Imagine, then, that your parents got jobs in a new school district, paid taxes in this school district, enrolled you in sports at the local rec center and bought uniforms and equipment locally. Imagine that as you grew up they took you to the local mall for clothes, that you and your family ate at local restaurants, bought a car from a local dealer, paid rent to a local landlord.

Imagine you are about to graduate from this great high school in the community your parents moved to so that you would have a better life. Imagine you are excited to choose a college, start a career, serve in the military, be the best at what you love to do in this community.

Can you imagine all that? I bet it isn’t too hard, if you think about how many kids go to schools in different counties around here, or maybe move a few blocks to attend a particular school in a large district like Atlanta. Reasonable enough, isn’t it? Parents wanting the best for their children, making decisions that will affect them for life.

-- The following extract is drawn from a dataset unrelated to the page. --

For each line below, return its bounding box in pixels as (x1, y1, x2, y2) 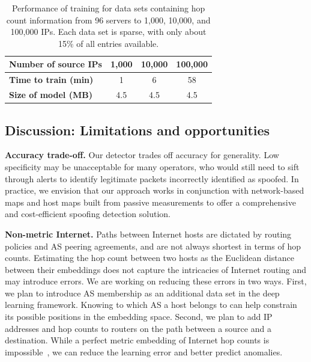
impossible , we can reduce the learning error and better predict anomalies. (5, 345, 283, 358)
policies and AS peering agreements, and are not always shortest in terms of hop (5, 239, 301, 252)
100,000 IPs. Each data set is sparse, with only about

Now, imagine that you discover that you cannot enroll in college because you don’t have the right papers, and the people in the community you live in, this place, the only place you’ve ever called home, your neighbors consider you a law-breaker. Call you illegal. And want to send you back to the country of your birth, where you know no one and no longer understand the language.

Does that sound reasonable to you?

Please call your representatives in Congress and ask them to pass a clean version of the DREAM Act this month. A clean piece of legislation would provide solely for the safety of these young people, with no special interest amendments and no new extraordinary conditions added before voting.

These young DACA applicants, children who were brought here before they could decide for themselves and trusted their new home with their lives, deserve a chance to safely take the steps to become official American citizens, to match what is in their hearts.